My background and work experience are not the only things that make me qualified for this endeavor. I also studied and meticulously researched the trajectory of this year’s campaign, putting in efforts similar to deep dives I put together for clients. I pulled insights and social chatter, made note of the great executions and the not-so-great ones.
There have been missed opportunities along the way and efforts to correct them now miss the mark. The official Instagram was to be launched on Monday, August 4th after announcing the date on Twitter and Facebook, which confused many fans, but didn’t go live until a few days later. Content was shared once or twice a week, despite the fact that more frequent posting on Instagram is essential for growth.
I tracked the daily rate of growth of fans and engagement per post for a month, comparing Stevie’s Instagram to that of Barbra Streisand, which launched a few weeks later and soon eclipsed it. Both were releasing new albums within weeks of the other and appealed to similar demographics. But Barbra has 30 percent fewer Facebook fans (where the best Instagram tie-in lies) and only 17 percent more Twitter followers. But take a look at Barbra Streisand’s Instagram and you will see that the content is more robust, accomplishing what Stevie Nicks’s should have been: frequent posts combining personal and promotional.
When the Instagram launched, the location settings for the account were active, allowing users to trace where a photo was sent from on a map. In this case, it appeared to be back to the Warner Brothers offices, which not only changed the view of the account from the Stevie Nicks voice to a corporate voice, but was dangerous for privacy, as well.
As the campaign progressed, content slowed. Then, content stopped being shared on Instagram altogether just a week prior to the album’s release. Continuing to push out images and teaser clips through October 7th would have boosted sale numbers not only in the debut week, but the following weeks, too. Additionally, many newly released content, like cover artwork and official lyric videos for the singles, trended on social media long before they were officially announced or acknowledged by the official Stevie Nicks accounts. Most recently, I saw that the T Magazine feature, which was on newsstands on October 19th and shared virally on social weeks before that, wasn’t shared until October 29th.

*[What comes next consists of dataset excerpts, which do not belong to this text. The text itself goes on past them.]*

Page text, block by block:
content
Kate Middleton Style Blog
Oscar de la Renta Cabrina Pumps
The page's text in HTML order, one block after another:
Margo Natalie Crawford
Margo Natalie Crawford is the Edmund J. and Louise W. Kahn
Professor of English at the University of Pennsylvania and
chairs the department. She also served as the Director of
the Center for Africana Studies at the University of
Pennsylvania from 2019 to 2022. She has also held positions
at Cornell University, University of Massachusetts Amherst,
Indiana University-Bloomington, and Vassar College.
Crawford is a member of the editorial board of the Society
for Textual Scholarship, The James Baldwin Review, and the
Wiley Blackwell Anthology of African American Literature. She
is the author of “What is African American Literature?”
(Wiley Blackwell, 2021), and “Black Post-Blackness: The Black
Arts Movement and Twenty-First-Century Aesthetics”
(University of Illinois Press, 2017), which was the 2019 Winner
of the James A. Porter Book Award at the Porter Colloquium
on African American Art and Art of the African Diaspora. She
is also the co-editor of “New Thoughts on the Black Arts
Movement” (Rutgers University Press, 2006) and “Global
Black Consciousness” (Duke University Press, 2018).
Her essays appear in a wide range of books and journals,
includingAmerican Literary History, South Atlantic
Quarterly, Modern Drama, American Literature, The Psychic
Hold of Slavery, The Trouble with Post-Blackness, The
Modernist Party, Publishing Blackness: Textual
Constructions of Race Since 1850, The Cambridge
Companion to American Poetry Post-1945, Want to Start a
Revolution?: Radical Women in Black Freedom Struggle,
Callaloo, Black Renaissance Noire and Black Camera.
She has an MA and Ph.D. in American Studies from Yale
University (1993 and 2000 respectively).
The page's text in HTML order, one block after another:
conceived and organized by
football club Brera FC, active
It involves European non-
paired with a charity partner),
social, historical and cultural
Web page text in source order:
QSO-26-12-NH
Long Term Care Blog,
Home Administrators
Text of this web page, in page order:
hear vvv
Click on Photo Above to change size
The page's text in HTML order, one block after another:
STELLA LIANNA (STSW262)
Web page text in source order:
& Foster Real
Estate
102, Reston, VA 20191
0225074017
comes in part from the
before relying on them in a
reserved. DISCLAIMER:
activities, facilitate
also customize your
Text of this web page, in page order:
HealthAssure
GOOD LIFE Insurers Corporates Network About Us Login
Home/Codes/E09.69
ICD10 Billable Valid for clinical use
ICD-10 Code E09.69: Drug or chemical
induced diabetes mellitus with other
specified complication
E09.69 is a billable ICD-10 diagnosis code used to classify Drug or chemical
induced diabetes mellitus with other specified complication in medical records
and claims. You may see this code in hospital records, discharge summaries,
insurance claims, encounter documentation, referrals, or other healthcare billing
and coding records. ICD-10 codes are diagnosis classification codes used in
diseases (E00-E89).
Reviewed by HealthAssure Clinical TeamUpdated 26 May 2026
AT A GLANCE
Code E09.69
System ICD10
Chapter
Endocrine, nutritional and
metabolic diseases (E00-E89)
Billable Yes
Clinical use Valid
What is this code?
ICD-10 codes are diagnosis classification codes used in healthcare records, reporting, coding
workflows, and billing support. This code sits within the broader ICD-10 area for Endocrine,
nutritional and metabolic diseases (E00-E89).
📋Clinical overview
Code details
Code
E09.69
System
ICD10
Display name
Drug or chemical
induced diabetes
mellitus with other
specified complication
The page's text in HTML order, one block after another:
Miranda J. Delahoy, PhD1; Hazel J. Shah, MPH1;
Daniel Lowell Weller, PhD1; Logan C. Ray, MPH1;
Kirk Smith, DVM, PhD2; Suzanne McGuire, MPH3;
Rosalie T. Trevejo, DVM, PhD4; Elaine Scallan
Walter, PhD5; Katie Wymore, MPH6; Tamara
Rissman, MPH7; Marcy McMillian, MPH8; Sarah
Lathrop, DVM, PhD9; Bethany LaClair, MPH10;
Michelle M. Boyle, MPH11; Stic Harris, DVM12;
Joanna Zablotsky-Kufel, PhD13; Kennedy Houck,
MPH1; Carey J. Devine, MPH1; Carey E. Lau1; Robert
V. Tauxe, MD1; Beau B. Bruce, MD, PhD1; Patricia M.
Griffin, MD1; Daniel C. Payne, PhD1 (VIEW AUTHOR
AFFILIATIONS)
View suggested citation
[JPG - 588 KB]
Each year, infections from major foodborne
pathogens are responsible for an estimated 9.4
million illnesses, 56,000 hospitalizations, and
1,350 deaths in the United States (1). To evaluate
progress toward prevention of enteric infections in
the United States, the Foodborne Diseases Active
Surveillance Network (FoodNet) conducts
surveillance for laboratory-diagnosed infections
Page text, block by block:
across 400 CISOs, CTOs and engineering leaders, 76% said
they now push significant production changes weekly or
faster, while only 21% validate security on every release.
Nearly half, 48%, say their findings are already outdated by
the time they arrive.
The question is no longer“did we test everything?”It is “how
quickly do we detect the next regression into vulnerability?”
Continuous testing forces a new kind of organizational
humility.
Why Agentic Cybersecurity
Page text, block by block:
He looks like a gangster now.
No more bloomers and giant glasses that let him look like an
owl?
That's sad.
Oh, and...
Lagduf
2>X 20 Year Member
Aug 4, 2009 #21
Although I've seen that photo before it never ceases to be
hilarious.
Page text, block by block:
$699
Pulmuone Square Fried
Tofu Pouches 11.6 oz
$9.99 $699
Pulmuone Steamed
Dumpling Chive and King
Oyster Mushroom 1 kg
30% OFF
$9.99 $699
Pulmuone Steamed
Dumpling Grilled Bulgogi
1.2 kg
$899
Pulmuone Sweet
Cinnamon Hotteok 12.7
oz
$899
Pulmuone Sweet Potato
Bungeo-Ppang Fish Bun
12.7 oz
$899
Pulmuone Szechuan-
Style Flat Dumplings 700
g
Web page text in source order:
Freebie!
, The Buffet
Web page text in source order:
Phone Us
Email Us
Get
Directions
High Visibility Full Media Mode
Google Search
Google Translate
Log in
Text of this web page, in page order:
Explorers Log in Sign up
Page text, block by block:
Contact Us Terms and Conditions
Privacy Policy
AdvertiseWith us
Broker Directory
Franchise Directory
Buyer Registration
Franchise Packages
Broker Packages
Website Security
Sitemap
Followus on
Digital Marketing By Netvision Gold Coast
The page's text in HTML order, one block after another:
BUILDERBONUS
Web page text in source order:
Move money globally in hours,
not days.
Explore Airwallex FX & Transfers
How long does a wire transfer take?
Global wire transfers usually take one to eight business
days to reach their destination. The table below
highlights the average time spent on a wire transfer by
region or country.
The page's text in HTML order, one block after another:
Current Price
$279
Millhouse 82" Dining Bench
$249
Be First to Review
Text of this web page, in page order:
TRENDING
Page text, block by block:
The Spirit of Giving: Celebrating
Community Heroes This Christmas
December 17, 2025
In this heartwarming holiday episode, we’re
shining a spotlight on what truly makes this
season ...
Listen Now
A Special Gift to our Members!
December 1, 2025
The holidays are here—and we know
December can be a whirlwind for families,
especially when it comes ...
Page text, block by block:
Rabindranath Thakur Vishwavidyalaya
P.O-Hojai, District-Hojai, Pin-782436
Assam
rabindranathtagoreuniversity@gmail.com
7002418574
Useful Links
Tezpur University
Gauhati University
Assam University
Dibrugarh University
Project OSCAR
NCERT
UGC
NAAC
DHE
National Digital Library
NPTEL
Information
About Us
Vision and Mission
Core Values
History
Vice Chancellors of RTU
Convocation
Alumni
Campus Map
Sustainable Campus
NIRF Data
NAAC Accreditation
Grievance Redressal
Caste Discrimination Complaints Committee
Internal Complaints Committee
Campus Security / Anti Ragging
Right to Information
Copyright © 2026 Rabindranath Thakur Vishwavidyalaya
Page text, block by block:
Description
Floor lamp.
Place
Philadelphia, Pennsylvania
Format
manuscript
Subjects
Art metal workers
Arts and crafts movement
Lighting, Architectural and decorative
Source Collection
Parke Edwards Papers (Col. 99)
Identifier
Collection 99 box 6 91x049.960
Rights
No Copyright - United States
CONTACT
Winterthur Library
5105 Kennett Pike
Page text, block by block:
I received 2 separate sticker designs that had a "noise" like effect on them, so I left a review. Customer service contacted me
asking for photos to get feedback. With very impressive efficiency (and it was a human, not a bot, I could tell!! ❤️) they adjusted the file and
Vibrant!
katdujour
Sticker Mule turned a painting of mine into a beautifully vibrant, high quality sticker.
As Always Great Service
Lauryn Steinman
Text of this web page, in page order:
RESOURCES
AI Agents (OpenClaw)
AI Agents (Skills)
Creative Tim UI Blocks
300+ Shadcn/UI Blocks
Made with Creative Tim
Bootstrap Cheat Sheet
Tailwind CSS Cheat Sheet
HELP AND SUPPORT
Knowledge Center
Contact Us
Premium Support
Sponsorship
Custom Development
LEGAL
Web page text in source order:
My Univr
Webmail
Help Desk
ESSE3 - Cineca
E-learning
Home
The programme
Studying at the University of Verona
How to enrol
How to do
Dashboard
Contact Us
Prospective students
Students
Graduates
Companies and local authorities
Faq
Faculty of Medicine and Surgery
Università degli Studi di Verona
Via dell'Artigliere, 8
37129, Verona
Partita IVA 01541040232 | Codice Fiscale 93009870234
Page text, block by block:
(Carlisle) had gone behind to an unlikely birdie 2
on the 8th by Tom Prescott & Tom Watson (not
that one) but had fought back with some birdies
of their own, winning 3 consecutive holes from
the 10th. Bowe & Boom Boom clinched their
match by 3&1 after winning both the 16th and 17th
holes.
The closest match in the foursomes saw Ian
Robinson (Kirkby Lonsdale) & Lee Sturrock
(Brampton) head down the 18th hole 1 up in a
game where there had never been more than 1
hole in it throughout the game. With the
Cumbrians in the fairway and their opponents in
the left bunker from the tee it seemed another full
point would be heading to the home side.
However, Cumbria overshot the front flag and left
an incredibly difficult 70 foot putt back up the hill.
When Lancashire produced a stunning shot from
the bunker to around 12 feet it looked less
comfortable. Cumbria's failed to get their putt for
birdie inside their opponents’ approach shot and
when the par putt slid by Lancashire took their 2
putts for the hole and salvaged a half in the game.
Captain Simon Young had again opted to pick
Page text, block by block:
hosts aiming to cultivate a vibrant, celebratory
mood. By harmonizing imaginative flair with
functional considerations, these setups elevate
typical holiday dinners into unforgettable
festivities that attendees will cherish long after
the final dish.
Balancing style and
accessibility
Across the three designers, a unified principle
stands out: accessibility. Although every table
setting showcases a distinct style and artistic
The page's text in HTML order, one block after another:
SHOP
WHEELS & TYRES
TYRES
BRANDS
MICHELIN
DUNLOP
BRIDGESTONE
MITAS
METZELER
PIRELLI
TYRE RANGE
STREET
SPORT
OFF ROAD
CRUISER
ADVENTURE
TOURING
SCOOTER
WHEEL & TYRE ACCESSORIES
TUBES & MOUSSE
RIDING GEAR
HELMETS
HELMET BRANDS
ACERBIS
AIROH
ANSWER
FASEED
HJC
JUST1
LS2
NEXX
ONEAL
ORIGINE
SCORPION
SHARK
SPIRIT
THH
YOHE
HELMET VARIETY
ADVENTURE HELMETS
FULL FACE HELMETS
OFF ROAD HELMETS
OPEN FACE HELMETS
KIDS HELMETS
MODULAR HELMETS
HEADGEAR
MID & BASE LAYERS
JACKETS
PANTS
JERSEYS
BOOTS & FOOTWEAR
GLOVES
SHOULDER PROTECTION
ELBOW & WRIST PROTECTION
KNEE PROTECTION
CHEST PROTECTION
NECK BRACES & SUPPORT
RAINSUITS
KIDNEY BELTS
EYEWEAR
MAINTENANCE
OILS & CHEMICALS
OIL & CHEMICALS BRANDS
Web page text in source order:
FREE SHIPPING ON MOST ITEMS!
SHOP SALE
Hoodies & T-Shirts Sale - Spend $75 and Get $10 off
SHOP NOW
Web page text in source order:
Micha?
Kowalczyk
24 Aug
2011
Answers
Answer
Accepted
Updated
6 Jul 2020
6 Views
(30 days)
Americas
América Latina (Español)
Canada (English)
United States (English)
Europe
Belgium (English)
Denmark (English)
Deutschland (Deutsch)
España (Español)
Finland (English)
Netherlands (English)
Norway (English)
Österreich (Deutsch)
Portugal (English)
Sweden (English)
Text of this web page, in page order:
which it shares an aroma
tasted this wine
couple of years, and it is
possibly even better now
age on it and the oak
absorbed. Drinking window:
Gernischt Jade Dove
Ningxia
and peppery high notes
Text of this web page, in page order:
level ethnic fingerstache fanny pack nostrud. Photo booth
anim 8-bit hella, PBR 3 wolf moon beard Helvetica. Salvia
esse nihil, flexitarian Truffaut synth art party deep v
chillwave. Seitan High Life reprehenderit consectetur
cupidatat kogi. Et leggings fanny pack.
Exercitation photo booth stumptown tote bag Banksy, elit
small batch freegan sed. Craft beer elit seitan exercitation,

24 Karat Gold: Songs From the Vault has immense social media promotion potential, and an opportunity to break news, rather than repeat it long after social chatter has died down. I believe that I can help amplify this chatter moving forward and keep the album’s longevity on the charts. Strong utilization of social media targeting young fans will be important to continue to market 24 Karat Gold easily and for little to no cost. Diehard fans will always be a sure buyer, and are the majority of people who have already bought the album. To continue sales, it is important to market to the younger generation of casual fans who are buying more music than adults.
The Fleetwood Mac episode of Glee boosted Ms. Nicks’s popularity among 14 to 25 year olds, and this past season of American Horror Story has caused her youth appeal to boomed exponentially, with a large concentration of fans gathering on social media like Instagram and Tumblr.
Reaching these audiences can’t be accomplished through things like Facebook Q&As weeks after the album’s release. Hosting one after prime Q&A engagement hours (over lunch, 11 a.m. to 2 p.m. EST, or after work hours, 5 p.m. to 8 p.m. EST) on a platform with mostly older audiences is not reaching fans who haven’t bought the album or are still unaware. Strong promotion lies in little executions, like utilizing trending hashtags like #TBT (Throwback Thursday) and posting new, exclusive content, rather content that is already available on public forums like YouTube. These are simple ways to engage with the fan base on a huge level. Additionally, there is great potential to simultaneously market Fleetwood Mac’s 2014-2015 tour.